What is needed: The full listing, start to finish: write it out again exactly.

Supplied information:
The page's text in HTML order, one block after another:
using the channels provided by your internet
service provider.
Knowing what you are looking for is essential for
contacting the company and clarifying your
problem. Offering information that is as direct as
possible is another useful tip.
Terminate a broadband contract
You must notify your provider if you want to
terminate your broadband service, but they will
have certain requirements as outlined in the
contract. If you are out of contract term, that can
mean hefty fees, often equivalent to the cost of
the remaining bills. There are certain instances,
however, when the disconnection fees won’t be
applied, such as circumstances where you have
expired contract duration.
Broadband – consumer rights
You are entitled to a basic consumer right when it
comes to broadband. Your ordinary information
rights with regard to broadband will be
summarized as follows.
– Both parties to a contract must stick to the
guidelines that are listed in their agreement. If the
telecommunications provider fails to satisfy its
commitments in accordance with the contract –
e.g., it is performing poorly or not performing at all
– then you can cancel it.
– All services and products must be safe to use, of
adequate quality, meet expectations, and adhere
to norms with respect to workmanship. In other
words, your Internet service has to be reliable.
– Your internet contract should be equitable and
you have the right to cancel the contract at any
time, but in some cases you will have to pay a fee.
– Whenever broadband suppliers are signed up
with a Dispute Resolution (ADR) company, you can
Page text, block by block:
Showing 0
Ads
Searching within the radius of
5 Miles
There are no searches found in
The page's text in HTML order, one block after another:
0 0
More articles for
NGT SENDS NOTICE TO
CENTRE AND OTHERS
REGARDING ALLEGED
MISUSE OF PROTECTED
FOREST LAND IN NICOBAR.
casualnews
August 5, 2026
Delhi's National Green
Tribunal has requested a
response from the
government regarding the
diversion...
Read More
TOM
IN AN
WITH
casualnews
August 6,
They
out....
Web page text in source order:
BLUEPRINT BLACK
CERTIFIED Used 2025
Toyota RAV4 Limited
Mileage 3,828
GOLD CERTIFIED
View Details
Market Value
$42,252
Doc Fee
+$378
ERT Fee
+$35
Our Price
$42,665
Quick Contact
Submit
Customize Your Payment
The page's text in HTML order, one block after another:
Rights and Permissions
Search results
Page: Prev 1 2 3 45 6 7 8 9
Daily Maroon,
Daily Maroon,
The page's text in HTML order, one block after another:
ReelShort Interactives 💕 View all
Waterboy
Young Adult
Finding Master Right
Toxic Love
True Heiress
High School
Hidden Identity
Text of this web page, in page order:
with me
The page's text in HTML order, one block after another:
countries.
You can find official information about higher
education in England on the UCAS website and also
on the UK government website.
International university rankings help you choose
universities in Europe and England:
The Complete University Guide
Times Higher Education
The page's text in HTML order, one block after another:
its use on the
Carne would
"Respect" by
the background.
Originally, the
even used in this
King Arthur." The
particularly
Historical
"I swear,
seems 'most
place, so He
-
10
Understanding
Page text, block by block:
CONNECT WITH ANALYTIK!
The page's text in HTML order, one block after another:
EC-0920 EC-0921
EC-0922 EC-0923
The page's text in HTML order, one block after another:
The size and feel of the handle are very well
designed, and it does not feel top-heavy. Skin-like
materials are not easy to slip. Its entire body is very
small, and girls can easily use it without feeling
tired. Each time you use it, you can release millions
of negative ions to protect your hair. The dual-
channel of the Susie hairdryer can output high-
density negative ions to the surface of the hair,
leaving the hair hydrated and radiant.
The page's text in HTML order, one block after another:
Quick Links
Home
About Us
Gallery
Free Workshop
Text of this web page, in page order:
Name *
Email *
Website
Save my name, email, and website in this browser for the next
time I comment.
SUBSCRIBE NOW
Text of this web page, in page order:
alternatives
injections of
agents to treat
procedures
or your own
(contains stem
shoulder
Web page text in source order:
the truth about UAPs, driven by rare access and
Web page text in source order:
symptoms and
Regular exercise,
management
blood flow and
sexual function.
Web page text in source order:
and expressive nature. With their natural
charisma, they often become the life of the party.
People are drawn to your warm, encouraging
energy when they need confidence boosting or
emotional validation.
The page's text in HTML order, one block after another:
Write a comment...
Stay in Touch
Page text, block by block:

Answer area:
The page's text in HTML order, one block after another:
using the channels provided by your internet
service provider.
Knowing what you are looking for is essential for
contacting the company and clarifying your
problem. Offering information that is as direct as
possible is another useful tip.
Terminate a broadband contract
You must notify your provider if you want to
terminate your broadband service, but they will
have certain requirements as outlined in the
contract. If you are out of contract term, that can
mean hefty fees, often equivalent to the cost of
the remaining bills. There are certain instances,
however, when the disconnection fees won’t be
applied, such as circumstances where you have
expired contract duration.
Broadband – consumer rights
You are entitled to a basic consumer right when it
comes to broadband. Your ordinary information
rights with regard to broadband will be
summarized as follows.
– Both parties to a contract must stick to the
guidelines that are listed in their agreement. If the
telecommunications provider fails to satisfy its
commitments in accordance with the contract –
e.g., it is performing poorly or not performing at all
– then you can cancel it.
– All services and products must be safe to use, of
adequate quality, meet expectations, and adhere
to norms with respect to workmanship. In other
words, your Internet service has to be reliable.
– Your internet contract should be equitable and
you have the right to cancel the contract at any
time, but in some cases you will have to pay a fee.
– Whenever broadband suppliers are signed up
with a Dispute Resolution (ADR) company, you can
Page text, block by block:
Showing 0
Ads
Searching within the radius of
5 Miles
There are no searches found in
The page's text in HTML order, one block after another:
0 0
More articles for
NGT SENDS NOTICE TO
CENTRE AND OTHERS
REGARDING ALLEGED
MISUSE OF PROTECTED
FOREST LAND IN NICOBAR.
casualnews
August 5, 2026
Delhi's National Green
Tribunal has requested a
response from the
government regarding the
diversion...
Read More
TOM
IN AN
WITH
casualnews
August 6,
They
out....
Web page text in source order:
BLUEPRINT BLACK
CERTIFIED Used 2025
Toyota RAV4 Limited
Mileage 3,828
GOLD CERTIFIED
View Details
Market Value
$42,252
Doc Fee
+$378
ERT Fee
+$35
Our Price
$42,665
Quick Contact
Submit
Customize Your Payment
The page's text in HTML order, one block after another:
Rights and Permissions
Search results
Page: Prev 1 2 3 45 6 7 8 9
Daily Maroon,
Daily Maroon,
The page's text in HTML order, one block after another:
ReelShort Interactives 💕 View all
Waterboy
Young Adult
Finding Master Right
Toxic Love
True Heiress
High School
Hidden Identity
Text of this web page, in page order:
with me
The page's text in HTML order, one block after another:
countries.
You can find official information about higher
education in England on the UCAS website and also
on the UK government website.
International university rankings help you choose
universities in Europe and England:
The Complete University Guide
Times Higher Education
The page's text in HTML order, one block after another:
its use on the
Carne would
"Respect" by
the background.
Originally, the
even used in this
King Arthur." The
particularly
Historical
"I swear,
seems 'most
place, so He
-
10
Understanding
Page text, block by block:
CONNECT WITH ANALYTIK!
The page's text in HTML order, one block after another:
EC-0920 EC-0921
EC-0922 EC-0923
The page's text in HTML order, one block after another:
The size and feel of the handle are very well
designed, and it does not feel top-heavy. Skin-like
materials are not easy to slip. Its entire body is very
small, and girls can easily use it without feeling
tired. Each time you use it, you can release millions
of negative ions to protect your hair. The dual-
channel of the Susie hairdryer can output high-
density negative ions to the surface of the hair,
leaving the hair hydrated and radiant.
The page's text in HTML order, one block after another:
Quick Links
Home
About Us
Gallery
Free Workshop
Text of this web page, in page order:
Name *
Email *
Website
Save my name, email, and website in this browser for the next
time I comment.
SUBSCRIBE NOW
Text of this web page, in page order:
alternatives
injections of
agents to treat
procedures
or your own
(contains stem
shoulder
Web page text in source order:
the truth about UAPs, driven by rare access and
Web page text in source order:
symptoms and
Regular exercise,
management
blood flow and
sexual function.
Web page text in source order:
and expressive nature. With their natural
charisma, they often become the life of the party.
People are drawn to your warm, encouraging
energy when they need confidence boosting or
emotional validation.
The page's text in HTML order, one block after another:
Write a comment...
Stay in Touch
Page text, block by block:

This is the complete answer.